I took it to mean this

It costs water to get crude oil, if you want sustainability at industrial volumes. Not so for wild arbor trees or cultivating with pips.

So, for the oil cases it would be useful to look at net water production after the cost of whatever oil wells you'd need to sustain production.

Also, labor is another metric these approaches differ on, useful to look at.

Personally I have so much water since the introduction of saltwater geysers that I don't need to even tame all my steam vents. Must be feeding 40 dupes, bristle blossoms :) or on a map without tide pools

I do take in to account water consumption.  The main point is that the water consumption of oil wells doesn't matter, as the natural gas and the crude oil costed the same amount of water, so they cancel out in the math.  This is because I am considering the difference between burning the petroleum in a petroleum generator and natural gas. 

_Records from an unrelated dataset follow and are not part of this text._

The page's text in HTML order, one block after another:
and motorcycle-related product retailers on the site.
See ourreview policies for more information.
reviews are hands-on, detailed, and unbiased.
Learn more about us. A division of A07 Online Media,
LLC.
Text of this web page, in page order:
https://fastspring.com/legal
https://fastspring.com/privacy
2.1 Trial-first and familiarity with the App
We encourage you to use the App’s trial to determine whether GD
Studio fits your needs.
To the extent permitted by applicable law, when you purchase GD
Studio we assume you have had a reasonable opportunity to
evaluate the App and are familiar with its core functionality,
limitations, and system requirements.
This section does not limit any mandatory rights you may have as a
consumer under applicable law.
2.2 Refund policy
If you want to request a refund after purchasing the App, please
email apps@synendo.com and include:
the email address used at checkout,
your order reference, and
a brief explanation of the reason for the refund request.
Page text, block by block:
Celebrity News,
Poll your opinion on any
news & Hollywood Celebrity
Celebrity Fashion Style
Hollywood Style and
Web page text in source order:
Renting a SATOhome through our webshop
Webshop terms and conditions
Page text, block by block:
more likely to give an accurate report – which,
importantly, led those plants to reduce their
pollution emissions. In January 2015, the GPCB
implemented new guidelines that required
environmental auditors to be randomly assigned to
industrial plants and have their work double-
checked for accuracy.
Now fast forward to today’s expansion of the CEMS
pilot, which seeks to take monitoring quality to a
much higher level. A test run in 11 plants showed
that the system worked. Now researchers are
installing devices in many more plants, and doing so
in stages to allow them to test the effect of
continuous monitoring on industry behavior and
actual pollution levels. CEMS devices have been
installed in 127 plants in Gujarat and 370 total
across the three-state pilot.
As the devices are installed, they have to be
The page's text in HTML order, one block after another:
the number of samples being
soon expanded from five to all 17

In the first approach, I looked at the difference in space and water production between petroleum and natural gas generators to determine how much more water you get per tile.  Since the petroleum took less space, but the natural gas produced more water using the same resources, the natural gas approach effectively used that larger space to produce more water.

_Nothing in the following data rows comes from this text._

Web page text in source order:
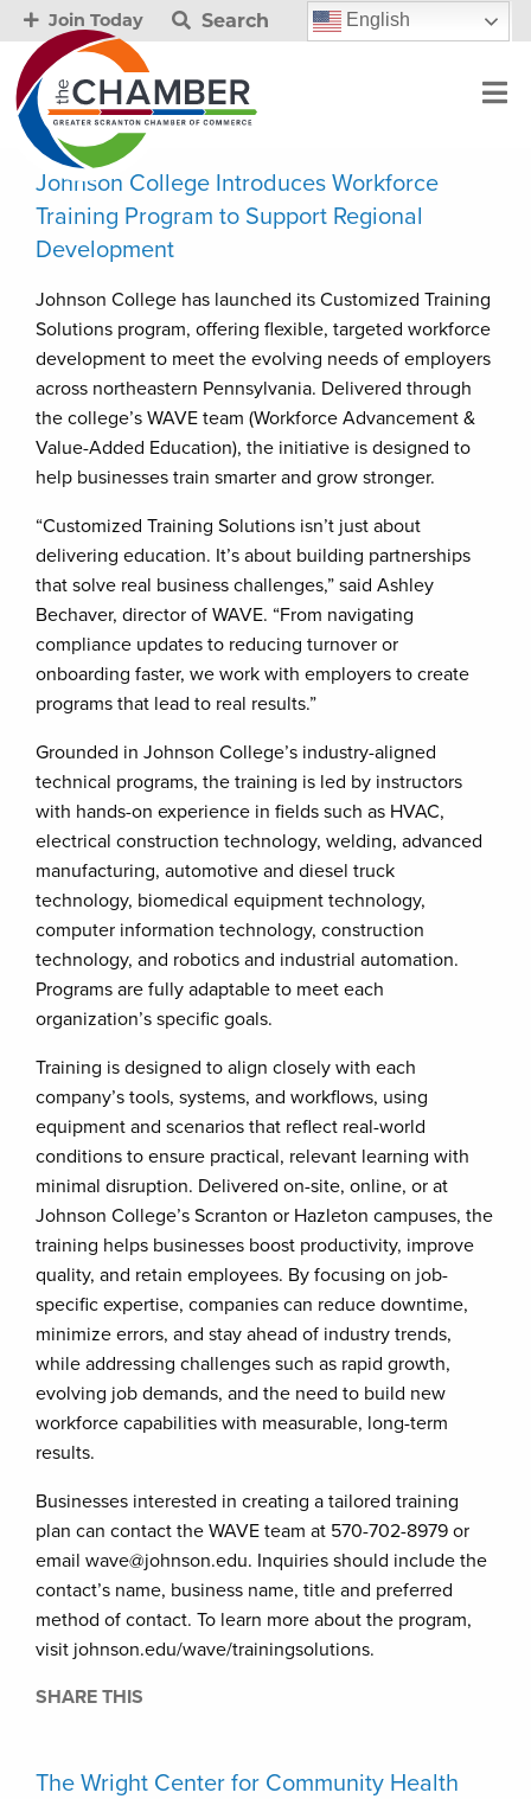
Join Today Search English
Johnson College Introduces Workforce
Training Program to Support Regional
Development
Johnson College has launched its Customized Training
Solutions program, offering flexible, targeted workforce
development to meet the evolving needs of employers
across northeastern Pennsylvania. Delivered through
the college’s WAVE team (Workforce Advancement &
Value-Added Education), the initiative is designed to
help businesses train smarter and grow stronger.
“Customized Training Solutions isn’t just about
delivering education. It’s about building partnerships
that solve real business challenges,” said Ashley
Bechaver, director of WAVE. “From navigating
compliance updates to reducing turnover or
onboarding faster, we work with employers to create
programs that lead to real results.”
Grounded in Johnson College’s industry-aligned
technical programs, the training is led by instructors
with hands-on experience in fields such as HVAC,
electrical construction technology, welding, advanced
manufacturing, automotive and diesel truck
technology, biomedical equipment technology,
computer information technology, construction
technology, and robotics and industrial automation.
Programs are fully adaptable to meet each
organization’s specific goals.
Training is designed to align closely with each
company’s tools, systems, and workflows, using
equipment and scenarios that reflect real-world
conditions to ensure practical, relevant learning with
minimal disruption. Delivered on-site, online, or at
Johnson College’s Scranton or Hazleton campuses, the
training helps businesses boost productivity, improve
quality, and retain employees. By focusing on job-
specific expertise, companies can reduce downtime,
minimize errors, and stay ahead of industry trends,
while addressing challenges such as rapid growth,
evolving job demands, and the need to build new
workforce capabilities with measurable, long-term
results.
Businesses interested in creating a tailored training
plan can contact the WAVE team at 570-702-8979 or
email wave@johnson.edu. Inquiries should include the
contact’s name, business name, title and preferred
method of contact. To learn more about the program,
visit johnson.edu/wave/trainingsolutions.
SHARE THIS
The Wright Center for Community Health
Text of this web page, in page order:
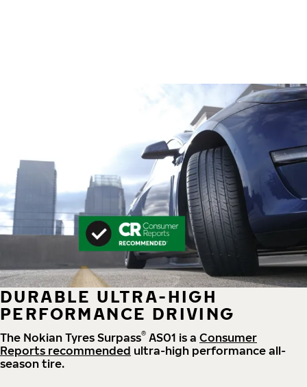
DURABLE ULTRA-HIGH
PERFORMANCE DRIVING
The Nokian Tyres Surpass® AS01 is a Consumer
Reports recommended ultra-high performance all-
season tire.
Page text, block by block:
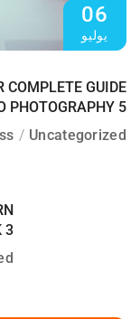
06
يوليو
COMPLETE GUIDE
PHOTOGRAPHY 5
Uncategorized
3
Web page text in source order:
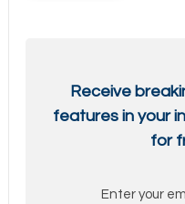
Receive
features in your
for
Enter your

Then, I compared that to domestic arbor trees. 

Then, I compared that to wild arbor trees.

With dupe labor, I agree that there is dupe labor involved in harvesting trees.  But I consider dupe labor to be not as bad as others do.  You can hire a dupe who specializes in that task and lock them in with the trees.  I mean, you have dupes, what are they there for?  To hang around idle, or to do work?  And if a dupe's job produces more resources than they consume, why not have them?